[Stored data]
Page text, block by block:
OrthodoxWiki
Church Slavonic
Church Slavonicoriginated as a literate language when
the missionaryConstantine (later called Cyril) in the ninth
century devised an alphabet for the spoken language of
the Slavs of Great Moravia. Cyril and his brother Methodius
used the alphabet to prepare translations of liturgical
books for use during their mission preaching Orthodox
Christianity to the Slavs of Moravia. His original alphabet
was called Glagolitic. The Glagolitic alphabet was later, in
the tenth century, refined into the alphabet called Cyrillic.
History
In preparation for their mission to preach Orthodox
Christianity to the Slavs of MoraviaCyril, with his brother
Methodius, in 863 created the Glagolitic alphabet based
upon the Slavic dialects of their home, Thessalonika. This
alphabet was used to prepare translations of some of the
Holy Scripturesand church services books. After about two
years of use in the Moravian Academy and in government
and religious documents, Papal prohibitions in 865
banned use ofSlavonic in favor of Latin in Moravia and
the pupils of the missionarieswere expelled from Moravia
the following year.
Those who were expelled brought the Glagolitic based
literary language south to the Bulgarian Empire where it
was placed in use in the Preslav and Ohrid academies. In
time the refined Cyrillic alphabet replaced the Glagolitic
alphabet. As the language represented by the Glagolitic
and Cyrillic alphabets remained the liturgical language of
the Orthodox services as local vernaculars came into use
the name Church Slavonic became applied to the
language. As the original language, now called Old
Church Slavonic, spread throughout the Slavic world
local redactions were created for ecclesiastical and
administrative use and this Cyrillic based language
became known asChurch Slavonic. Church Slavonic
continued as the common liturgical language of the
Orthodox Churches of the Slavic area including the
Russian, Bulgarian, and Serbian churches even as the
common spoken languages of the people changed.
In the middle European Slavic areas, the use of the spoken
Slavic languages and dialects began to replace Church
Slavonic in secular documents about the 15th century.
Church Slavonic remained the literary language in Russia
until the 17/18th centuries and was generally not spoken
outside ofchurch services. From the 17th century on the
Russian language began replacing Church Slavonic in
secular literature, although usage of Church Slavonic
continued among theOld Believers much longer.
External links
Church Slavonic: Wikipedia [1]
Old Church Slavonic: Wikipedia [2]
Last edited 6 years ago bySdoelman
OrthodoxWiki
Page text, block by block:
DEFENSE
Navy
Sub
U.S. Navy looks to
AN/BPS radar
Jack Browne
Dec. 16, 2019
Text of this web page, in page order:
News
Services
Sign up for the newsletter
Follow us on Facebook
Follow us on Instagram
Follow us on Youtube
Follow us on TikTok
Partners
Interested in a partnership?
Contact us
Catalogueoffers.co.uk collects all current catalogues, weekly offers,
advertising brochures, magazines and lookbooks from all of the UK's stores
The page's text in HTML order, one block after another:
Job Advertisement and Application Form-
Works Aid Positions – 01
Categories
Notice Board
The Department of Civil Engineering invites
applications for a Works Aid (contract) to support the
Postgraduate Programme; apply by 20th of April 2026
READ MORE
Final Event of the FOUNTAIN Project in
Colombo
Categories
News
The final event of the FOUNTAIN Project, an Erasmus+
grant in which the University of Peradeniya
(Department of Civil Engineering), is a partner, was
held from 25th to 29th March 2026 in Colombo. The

- **WHAT YOU HAVE TO DO**: Every record above must be repeated word for word.

- **REPLY TO THE EXERCISE**:
Page text, block by block:
OrthodoxWiki
Church Slavonic
Church Slavonicoriginated as a literate language when
the missionaryConstantine (later called Cyril) in the ninth
century devised an alphabet for the spoken language of
the Slavs of Great Moravia. Cyril and his brother Methodius
used the alphabet to prepare translations of liturgical
books for use during their mission preaching Orthodox
Christianity to the Slavs of Moravia. His original alphabet
was called Glagolitic. The Glagolitic alphabet was later, in
the tenth century, refined into the alphabet called Cyrillic.
History
In preparation for their mission to preach Orthodox
Christianity to the Slavs of MoraviaCyril, with his brother
Methodius, in 863 created the Glagolitic alphabet based
upon the Slavic dialects of their home, Thessalonika. This
alphabet was used to prepare translations of some of the
Holy Scripturesand church services books. After about two
years of use in the Moravian Academy and in government
and religious documents, Papal prohibitions in 865
banned use ofSlavonic in favor of Latin in Moravia and
the pupils of the missionarieswere expelled from Moravia
the following year.
Those who were expelled brought the Glagolitic based
literary language south to the Bulgarian Empire where it
was placed in use in the Preslav and Ohrid academies. In
time the refined Cyrillic alphabet replaced the Glagolitic
alphabet. As the language represented by the Glagolitic
and Cyrillic alphabets remained the liturgical language of
the Orthodox services as local vernaculars came into use
the name Church Slavonic became applied to the
language. As the original language, now called Old
Church Slavonic, spread throughout the Slavic world
local redactions were created for ecclesiastical and
administrative use and this Cyrillic based language
became known asChurch Slavonic. Church Slavonic
continued as the common liturgical language of the
Orthodox Churches of the Slavic area including the
Russian, Bulgarian, and Serbian churches even as the
common spoken languages of the people changed.
In the middle European Slavic areas, the use of the spoken
Slavic languages and dialects began to replace Church
Slavonic in secular documents about the 15th century.
Church Slavonic remained the literary language in Russia
until the 17/18th centuries and was generally not spoken
outside ofchurch services. From the 17th century on the
Russian language began replacing Church Slavonic in
secular literature, although usage of Church Slavonic
continued among theOld Believers much longer.
External links
Church Slavonic: Wikipedia [1]
Old Church Slavonic: Wikipedia [2]
Last edited 6 years ago bySdoelman
OrthodoxWiki
Page text, block by block:
DEFENSE
Navy
Sub
U.S. Navy looks to
AN/BPS radar
Jack Browne
Dec. 16, 2019
Text of this web page, in page order:
News
Services
Sign up for the newsletter
Follow us on Facebook
Follow us on Instagram
Follow us on Youtube
Follow us on TikTok
Partners
Interested in a partnership?
Contact us
Catalogueoffers.co.uk collects all current catalogues, weekly offers,
advertising brochures, magazines and lookbooks from all of the UK's stores
The page's text in HTML order, one block after another:
Job Advertisement and Application Form-
Works Aid Positions – 01
Categories
Notice Board
The Department of Civil Engineering invites
applications for a Works Aid (contract) to support the
Postgraduate Programme; apply by 20th of April 2026
READ MORE
Final Event of the FOUNTAIN Project in
Colombo
Categories
News
The final event of the FOUNTAIN Project, an Erasmus+
grant in which the University of Peradeniya
(Department of Civil Engineering), is a partner, was
held from 25th to 29th March 2026 in Colombo. The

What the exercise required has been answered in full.